For this project, we will work with the Tennis environment.
In Tennis, two agents control rackets to bounce a ball over the net. If an agent hits the ball over the net, it receives a reward of 0.1. Letting the ball touch the ground ot hitting the ball out of the court gets the agent a reward of -0.01. The goal of the two agents is to keep the ball in play. The gif above shows two agents trained used this notebook.
The observation state for each agent consists of 24 continuous variables which represent several parameters relating to the position and velocity of the ball and racket. Each agent receives its own specific observation. The agents can perform two continuous actions: moving toward or away from the net and jumping. Both actions are bound within the interval [-1, 1].
The task is episodic, with episodes beginning when the ball is dropped into the playing field and ending when it hits the ground or gets knocked out of bounds. The task is considered solved when an average score of +0.5 over 100 consecutive episodes is achieved. More concretely, at the end of each episode each agent receives a reward, meaning we likely have 2 different scores. You sould take the maximum of those 2 rewards to get the task score for that episode and it is this value which you average over 100 episodes to check if the task has been solved.

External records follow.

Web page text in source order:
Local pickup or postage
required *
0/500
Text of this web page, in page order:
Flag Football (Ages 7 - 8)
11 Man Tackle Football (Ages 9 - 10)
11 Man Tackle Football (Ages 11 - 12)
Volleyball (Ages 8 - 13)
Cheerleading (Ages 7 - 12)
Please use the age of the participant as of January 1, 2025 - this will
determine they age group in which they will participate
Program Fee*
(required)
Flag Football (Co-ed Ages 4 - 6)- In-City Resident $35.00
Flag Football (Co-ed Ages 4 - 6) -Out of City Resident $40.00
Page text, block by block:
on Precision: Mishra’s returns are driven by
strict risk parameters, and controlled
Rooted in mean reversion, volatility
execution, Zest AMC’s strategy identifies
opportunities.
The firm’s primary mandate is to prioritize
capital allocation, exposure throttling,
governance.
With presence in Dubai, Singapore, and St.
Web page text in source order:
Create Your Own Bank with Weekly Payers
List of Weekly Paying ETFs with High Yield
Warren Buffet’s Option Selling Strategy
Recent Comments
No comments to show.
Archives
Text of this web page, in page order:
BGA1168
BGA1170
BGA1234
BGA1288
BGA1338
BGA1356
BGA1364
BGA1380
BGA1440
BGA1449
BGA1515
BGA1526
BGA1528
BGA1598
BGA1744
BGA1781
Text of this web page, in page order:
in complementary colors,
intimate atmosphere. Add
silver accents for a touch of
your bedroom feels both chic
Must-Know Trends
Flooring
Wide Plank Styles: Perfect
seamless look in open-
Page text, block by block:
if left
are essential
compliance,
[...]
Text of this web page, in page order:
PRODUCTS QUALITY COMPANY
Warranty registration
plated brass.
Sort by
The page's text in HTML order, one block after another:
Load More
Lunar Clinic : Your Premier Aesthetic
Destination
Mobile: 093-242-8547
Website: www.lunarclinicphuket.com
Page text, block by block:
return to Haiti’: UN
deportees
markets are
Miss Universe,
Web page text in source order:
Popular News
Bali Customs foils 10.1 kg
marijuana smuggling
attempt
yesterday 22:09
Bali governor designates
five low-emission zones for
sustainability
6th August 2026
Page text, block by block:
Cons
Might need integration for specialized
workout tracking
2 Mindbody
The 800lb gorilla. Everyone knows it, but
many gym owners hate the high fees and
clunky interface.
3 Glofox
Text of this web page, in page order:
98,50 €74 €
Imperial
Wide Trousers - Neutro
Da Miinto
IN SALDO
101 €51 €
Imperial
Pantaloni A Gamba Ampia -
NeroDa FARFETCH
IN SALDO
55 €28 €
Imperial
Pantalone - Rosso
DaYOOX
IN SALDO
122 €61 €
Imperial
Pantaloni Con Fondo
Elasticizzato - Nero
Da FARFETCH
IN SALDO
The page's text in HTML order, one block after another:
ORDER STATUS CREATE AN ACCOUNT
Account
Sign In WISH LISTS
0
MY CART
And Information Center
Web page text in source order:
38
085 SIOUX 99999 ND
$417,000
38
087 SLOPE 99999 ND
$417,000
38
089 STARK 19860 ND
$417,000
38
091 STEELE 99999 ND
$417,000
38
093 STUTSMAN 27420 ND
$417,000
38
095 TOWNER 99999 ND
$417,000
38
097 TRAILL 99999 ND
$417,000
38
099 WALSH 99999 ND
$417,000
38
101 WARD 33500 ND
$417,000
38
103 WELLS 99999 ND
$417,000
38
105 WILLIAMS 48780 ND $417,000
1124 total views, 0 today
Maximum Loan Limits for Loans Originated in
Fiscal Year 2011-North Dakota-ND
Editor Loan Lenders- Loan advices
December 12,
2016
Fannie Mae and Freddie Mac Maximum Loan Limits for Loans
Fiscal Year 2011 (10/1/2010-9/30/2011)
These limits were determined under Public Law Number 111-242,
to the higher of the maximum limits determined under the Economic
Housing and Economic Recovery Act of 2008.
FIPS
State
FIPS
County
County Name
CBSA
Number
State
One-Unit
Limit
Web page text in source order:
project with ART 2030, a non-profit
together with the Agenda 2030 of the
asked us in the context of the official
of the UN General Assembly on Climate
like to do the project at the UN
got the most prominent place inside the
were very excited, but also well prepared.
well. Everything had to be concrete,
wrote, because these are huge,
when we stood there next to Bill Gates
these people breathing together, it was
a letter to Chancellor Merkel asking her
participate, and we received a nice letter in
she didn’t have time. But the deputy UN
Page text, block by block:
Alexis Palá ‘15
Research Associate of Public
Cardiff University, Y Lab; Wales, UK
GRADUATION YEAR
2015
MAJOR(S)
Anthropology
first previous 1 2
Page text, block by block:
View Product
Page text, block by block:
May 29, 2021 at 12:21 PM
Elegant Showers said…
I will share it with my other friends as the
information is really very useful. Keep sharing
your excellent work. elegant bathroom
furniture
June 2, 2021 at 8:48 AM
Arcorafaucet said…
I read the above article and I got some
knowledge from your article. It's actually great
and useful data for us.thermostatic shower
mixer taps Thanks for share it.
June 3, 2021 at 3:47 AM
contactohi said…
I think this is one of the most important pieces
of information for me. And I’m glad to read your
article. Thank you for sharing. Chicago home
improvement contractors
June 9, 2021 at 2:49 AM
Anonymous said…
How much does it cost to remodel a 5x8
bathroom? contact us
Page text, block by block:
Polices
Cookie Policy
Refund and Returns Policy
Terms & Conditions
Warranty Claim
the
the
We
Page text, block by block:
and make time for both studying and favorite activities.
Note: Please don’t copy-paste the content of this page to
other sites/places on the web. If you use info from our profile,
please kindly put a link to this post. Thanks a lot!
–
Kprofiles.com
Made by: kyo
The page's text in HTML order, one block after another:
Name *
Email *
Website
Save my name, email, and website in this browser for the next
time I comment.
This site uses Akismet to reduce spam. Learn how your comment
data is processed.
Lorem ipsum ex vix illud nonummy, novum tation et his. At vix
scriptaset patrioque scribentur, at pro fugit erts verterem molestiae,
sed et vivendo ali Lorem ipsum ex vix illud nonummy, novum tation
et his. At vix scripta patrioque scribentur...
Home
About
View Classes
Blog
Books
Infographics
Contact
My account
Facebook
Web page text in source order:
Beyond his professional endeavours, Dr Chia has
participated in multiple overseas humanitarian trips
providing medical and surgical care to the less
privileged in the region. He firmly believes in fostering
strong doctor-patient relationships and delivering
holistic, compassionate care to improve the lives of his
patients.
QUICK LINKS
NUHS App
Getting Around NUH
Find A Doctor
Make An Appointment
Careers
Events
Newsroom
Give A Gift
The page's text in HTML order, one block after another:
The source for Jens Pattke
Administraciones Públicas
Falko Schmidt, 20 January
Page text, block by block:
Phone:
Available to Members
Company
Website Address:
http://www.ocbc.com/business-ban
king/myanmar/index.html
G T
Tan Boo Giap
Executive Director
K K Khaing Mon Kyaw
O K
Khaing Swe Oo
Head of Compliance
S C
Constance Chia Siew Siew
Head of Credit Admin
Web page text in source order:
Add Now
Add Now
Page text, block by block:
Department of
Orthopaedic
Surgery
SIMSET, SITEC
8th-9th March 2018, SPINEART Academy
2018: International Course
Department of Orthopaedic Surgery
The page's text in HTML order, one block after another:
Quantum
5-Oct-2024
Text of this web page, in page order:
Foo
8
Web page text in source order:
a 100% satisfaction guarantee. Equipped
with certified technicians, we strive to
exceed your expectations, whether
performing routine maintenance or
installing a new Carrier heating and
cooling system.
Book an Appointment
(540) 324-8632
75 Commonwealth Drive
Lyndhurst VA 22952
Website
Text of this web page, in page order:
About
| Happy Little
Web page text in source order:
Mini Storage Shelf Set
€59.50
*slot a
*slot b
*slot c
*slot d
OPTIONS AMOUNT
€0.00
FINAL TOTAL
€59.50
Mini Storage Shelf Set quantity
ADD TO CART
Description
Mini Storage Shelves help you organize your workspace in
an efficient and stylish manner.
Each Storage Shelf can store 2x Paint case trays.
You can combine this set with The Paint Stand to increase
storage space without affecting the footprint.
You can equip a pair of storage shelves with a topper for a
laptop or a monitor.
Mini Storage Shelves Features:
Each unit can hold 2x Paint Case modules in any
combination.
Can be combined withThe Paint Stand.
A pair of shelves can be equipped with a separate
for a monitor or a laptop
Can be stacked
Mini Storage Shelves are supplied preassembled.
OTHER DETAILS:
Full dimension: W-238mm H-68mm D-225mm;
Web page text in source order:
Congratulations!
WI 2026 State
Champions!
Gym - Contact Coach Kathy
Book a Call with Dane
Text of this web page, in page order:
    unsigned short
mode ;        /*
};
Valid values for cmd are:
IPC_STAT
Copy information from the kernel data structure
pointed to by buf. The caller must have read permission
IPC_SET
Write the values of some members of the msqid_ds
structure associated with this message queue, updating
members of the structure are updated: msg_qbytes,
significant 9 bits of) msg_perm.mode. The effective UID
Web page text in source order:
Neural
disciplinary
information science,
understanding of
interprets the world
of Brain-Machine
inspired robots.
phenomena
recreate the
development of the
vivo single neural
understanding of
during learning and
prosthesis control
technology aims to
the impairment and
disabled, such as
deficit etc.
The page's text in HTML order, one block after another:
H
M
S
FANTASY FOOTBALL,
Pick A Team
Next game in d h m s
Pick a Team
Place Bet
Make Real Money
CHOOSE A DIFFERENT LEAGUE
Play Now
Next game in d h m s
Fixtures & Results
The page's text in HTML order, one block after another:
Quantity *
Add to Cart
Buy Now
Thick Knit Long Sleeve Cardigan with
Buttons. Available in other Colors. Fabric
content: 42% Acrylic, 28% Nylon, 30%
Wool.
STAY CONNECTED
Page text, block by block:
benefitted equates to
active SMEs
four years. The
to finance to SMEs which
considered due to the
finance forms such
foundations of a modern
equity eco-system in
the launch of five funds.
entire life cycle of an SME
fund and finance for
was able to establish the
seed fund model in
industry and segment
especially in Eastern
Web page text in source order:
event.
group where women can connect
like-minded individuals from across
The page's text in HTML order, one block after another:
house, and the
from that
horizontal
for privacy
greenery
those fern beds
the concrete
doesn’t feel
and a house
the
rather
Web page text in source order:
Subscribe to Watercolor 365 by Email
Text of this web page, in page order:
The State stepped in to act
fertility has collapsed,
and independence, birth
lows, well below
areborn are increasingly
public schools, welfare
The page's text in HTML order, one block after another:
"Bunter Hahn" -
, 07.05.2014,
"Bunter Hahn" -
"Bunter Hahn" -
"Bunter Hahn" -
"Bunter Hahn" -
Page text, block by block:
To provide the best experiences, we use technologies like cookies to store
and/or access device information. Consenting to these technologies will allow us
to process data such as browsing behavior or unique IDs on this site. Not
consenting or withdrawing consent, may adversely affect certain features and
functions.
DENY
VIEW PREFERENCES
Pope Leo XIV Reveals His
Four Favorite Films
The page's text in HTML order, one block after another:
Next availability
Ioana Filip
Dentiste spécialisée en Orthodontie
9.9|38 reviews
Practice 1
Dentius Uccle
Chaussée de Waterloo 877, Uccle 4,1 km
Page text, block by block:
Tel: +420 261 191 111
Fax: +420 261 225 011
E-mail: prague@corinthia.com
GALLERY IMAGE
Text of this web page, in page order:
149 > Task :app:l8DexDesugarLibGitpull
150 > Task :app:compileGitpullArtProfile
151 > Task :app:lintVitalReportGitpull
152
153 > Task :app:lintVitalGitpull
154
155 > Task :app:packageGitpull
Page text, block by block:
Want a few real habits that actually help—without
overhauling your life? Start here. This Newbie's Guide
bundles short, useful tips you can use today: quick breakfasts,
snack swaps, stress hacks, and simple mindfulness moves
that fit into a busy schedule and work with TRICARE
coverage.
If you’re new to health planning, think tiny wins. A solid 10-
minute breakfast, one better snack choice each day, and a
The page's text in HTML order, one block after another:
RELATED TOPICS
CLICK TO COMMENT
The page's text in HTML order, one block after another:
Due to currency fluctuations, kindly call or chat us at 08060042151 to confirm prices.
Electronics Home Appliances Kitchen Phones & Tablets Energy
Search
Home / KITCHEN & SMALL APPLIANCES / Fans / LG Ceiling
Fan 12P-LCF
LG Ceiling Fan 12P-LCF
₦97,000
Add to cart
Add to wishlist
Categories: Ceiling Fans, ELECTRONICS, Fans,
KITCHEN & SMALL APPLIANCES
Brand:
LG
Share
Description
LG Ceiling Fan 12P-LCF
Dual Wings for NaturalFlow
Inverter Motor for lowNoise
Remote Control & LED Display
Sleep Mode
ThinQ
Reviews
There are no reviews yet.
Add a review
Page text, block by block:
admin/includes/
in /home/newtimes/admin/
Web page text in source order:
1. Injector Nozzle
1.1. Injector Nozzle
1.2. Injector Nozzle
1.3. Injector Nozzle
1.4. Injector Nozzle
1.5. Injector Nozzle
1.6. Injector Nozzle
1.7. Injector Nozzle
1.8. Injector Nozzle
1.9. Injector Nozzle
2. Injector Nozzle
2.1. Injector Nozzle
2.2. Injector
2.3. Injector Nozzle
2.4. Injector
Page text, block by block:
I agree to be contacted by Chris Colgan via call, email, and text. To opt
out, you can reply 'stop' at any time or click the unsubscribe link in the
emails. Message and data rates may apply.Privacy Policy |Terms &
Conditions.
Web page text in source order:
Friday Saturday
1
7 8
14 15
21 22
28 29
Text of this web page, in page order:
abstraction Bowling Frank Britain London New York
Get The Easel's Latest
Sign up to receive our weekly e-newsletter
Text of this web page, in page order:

First, reproduce my environment by following the instructions here.
Then, clone this repository.
First download the Unity environment from whichever link below matches your operating system:
Then, unzip the downloaded file into the same directory as the cloned repo.
- PyTorch 1.4.0
- Numpy 1.18.1
- Matplotlib 3.1.3
This repo has a Training Notebook with all the code to train the agent, a Report explaining the approach used and Checkpoints to load a trained agent.
After solving the dependencies and setting up the project, open the Training Notebook and:
- Run 'Imports' cell;
- Run 'Unity environment & info' to instantiate the environment and retrieve necessary variables;
- Run/edit 'Hyperparameters' cell. Defaults work fine;
- Run every cell under 'DDPG agents' to define networks, their architectures and methods, as well as the Replay Buffer;
- Run cells 'Instantiate agent' and 'Define training function'
- Finally, run cell 'Train & save checkpoint to path', replacing the default value of path with your chosen filename prefix for the model checkpoints.
- Watch a trained agent:
- If you trained a new agent using the notebook, skip to cell 'Watch the agent'
- Alternatively, run the cell 'Load model' setting the variable appropriately to load parameters for either mine or your pre-trained model, then run cell 'Watch the agent'.